> **Assignment**
Would you please retype, exactly, the lines of the listing below between the line with "OAT vs UAT (45, 303, 122, 322)" and the line with "For large businesses and [140, 27, 281, 42]", inclusive?

::::::

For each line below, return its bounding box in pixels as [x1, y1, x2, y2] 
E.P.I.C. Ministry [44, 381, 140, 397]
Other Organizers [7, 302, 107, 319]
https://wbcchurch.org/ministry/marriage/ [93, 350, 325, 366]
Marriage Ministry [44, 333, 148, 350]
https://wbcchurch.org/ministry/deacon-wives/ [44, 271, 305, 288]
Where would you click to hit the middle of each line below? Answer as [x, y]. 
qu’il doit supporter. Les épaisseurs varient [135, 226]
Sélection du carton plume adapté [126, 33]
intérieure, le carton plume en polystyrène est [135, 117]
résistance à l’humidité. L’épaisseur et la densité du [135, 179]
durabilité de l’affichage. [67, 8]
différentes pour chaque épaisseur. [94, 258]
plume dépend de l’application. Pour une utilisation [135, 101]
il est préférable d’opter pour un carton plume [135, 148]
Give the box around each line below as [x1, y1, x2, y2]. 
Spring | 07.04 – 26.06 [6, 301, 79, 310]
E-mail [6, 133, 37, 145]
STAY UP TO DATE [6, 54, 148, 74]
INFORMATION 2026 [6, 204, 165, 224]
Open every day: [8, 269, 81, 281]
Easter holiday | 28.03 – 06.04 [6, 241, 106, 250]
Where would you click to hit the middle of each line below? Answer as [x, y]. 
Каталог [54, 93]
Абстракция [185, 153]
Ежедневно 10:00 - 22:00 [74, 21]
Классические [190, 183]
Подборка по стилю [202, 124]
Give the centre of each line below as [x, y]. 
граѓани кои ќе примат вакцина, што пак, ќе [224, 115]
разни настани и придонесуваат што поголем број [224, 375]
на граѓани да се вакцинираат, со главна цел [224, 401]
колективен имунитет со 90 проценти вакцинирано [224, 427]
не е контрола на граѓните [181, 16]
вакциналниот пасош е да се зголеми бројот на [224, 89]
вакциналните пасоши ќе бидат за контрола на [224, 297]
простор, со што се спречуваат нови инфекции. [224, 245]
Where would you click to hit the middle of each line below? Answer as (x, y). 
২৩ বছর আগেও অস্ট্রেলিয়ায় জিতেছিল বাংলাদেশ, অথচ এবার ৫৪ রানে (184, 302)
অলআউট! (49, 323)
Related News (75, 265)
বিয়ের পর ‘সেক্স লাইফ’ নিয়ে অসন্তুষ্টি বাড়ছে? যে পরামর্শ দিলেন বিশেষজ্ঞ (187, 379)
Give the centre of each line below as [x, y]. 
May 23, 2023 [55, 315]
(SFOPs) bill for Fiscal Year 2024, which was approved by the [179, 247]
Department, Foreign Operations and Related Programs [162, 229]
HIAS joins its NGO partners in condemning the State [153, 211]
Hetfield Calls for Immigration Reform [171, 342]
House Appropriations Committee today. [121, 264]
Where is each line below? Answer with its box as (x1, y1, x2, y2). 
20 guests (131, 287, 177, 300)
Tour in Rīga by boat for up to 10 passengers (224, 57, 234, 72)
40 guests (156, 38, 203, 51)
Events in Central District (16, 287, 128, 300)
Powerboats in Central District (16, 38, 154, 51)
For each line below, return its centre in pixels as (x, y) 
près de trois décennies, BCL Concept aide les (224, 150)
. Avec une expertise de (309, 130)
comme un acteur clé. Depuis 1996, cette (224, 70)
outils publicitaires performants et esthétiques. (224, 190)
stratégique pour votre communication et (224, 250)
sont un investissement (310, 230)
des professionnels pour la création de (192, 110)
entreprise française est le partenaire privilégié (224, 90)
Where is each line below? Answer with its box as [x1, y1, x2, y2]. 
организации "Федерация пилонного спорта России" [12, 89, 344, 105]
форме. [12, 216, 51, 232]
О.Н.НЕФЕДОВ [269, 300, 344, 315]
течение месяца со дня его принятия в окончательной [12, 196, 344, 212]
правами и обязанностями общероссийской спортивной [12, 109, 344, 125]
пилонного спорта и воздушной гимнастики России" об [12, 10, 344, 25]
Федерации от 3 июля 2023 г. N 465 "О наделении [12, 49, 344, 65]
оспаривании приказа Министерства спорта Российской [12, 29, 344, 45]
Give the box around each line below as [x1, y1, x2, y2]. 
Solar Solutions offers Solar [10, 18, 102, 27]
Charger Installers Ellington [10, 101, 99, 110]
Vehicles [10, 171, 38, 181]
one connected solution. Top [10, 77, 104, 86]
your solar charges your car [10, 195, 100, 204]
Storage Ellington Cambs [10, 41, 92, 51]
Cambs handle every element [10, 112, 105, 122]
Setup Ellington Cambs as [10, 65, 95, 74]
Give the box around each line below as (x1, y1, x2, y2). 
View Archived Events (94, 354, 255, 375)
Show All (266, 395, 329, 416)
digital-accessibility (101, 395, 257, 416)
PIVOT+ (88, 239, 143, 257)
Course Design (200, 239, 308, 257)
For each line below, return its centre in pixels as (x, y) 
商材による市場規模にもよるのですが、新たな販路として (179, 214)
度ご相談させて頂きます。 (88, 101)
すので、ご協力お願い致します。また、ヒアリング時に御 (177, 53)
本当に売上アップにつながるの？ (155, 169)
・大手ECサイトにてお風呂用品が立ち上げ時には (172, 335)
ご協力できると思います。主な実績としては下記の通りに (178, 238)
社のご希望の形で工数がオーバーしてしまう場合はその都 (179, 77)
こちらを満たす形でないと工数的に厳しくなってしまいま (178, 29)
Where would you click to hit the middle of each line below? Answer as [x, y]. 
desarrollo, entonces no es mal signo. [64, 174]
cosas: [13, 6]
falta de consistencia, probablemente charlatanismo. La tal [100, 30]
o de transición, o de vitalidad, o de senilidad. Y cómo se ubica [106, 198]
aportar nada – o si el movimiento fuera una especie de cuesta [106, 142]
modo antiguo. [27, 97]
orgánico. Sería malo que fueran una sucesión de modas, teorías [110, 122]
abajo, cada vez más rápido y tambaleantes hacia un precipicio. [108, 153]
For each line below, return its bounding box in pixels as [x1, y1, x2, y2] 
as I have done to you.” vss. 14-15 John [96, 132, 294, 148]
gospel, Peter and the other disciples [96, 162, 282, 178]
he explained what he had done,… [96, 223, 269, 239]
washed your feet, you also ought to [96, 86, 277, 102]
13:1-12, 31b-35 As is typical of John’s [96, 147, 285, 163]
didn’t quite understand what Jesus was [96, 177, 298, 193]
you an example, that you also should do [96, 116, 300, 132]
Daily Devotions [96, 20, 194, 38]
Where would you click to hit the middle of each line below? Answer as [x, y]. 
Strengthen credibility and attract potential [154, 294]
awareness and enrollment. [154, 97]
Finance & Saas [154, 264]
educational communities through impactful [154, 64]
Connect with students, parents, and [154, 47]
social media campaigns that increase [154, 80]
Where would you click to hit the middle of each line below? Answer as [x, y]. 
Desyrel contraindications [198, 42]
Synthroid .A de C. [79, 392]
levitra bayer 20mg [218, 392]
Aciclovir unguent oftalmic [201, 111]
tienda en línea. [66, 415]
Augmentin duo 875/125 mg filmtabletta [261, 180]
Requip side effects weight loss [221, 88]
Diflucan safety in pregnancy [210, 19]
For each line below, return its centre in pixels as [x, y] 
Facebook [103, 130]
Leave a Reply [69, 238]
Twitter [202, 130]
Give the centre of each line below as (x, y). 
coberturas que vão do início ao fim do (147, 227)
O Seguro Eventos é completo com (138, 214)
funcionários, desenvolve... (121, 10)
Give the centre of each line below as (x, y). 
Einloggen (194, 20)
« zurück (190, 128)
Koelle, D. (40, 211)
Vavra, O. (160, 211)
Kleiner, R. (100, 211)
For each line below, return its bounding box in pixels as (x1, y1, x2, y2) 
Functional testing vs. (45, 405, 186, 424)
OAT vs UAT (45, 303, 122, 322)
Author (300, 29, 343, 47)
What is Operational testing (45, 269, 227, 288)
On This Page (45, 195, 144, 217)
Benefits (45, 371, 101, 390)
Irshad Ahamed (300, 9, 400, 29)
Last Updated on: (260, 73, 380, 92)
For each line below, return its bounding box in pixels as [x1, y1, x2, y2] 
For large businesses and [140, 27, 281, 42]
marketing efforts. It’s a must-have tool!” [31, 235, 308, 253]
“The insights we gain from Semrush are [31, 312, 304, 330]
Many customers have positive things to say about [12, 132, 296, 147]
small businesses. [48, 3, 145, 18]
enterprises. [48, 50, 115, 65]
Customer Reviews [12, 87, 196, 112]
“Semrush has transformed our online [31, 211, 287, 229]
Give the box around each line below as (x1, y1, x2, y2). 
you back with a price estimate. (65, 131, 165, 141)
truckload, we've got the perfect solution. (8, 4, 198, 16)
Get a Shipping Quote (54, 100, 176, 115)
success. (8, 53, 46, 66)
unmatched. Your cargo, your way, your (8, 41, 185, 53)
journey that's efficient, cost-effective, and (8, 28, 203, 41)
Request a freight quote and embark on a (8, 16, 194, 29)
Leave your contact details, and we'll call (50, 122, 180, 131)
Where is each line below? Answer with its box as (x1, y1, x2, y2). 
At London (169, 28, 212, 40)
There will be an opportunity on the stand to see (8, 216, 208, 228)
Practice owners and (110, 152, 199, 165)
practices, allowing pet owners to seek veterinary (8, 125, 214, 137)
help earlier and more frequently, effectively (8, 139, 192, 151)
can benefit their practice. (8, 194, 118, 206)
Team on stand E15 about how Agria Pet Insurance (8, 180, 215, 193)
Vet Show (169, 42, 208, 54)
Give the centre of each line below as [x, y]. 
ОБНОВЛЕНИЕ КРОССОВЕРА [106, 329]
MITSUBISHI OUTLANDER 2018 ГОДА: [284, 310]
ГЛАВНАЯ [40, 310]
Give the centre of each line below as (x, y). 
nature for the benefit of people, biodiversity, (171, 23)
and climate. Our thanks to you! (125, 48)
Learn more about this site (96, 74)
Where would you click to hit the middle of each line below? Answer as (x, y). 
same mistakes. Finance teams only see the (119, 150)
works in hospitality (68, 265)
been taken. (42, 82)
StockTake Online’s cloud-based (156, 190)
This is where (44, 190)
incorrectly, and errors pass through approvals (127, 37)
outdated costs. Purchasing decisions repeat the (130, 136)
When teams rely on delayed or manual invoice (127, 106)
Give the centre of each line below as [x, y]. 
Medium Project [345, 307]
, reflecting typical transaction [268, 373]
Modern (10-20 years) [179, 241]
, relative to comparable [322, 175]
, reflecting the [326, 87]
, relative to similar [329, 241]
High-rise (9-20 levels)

::::::

> **Output of the exercise**
OAT vs UAT (45, 303, 122, 322)
Author (300, 29, 343, 47)
What is Operational testing (45, 269, 227, 288)
On This Page (45, 195, 144, 217)
Benefits (45, 371, 101, 390)
Irshad Ahamed (300, 9, 400, 29)
Last Updated on: (260, 73, 380, 92)
For each line below, return its bounding box in pixels as [x1, y1, x2, y2] 
For large businesses and [140, 27, 281, 42]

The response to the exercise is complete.